*** Opening of Material for this task ***

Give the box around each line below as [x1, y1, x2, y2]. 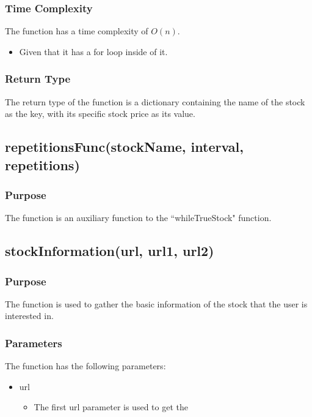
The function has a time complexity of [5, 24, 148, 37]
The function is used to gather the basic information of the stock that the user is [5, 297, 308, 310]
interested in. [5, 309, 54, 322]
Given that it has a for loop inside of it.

*** Close of Material for this task ***
*** Opening of Material for this task ***

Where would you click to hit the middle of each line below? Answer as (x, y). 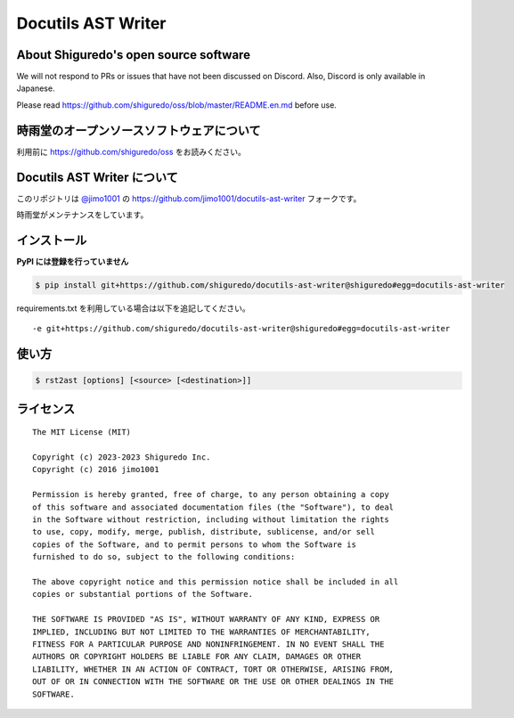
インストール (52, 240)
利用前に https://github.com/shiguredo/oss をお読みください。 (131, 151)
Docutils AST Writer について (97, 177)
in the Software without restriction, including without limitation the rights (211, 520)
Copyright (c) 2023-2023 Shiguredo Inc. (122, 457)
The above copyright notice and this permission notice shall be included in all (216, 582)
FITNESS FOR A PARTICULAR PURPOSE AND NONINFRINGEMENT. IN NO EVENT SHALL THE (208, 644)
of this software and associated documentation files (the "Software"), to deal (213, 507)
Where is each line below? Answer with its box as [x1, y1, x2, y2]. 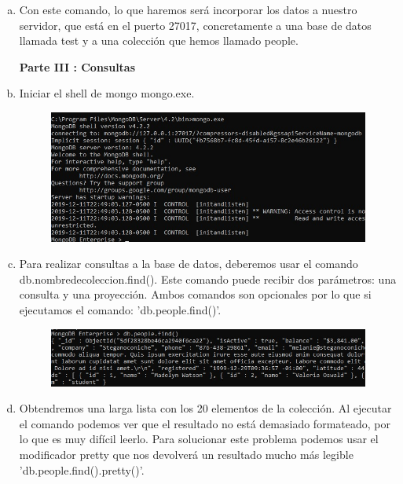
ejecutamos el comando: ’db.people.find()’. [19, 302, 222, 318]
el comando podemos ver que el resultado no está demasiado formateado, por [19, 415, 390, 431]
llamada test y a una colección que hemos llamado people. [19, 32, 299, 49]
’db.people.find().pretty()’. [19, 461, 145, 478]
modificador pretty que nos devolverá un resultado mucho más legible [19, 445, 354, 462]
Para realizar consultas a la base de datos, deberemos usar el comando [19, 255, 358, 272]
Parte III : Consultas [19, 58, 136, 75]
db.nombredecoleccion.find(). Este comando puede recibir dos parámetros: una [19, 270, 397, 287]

*** Close of Material for this task ***

**Assigned task**
Look above for the line containing "of this software", then copy exactly from it through the line containing "db.nombredecoleccion.find(). Este comando", keeping both and leaving out pictures. Add nothing else.

**Exercise response**
of this software and associated documentation files (the "Software"), to deal (213, 507)
Where is each line below? Answer with its box as [x1, y1, x2, y2]. 
ejecutamos el comando: ’db.people.find()’. [19, 302, 222, 318]
el comando podemos ver que el resultado no está demasiado formateado, por [19, 415, 390, 431]
llamada test y a una colección que hemos llamado people. [19, 32, 299, 49]
’db.people.find().pretty()’. [19, 461, 145, 478]
modificador pretty que nos devolverá un resultado mucho más legible [19, 445, 354, 462]
Para realizar consultas a la base de datos, deberemos usar el comando [19, 255, 358, 272]
Parte III : Consultas [19, 58, 136, 75]
db.nombredecoleccion.find(). Este comando puede recibir dos parámetros: una [19, 270, 397, 287]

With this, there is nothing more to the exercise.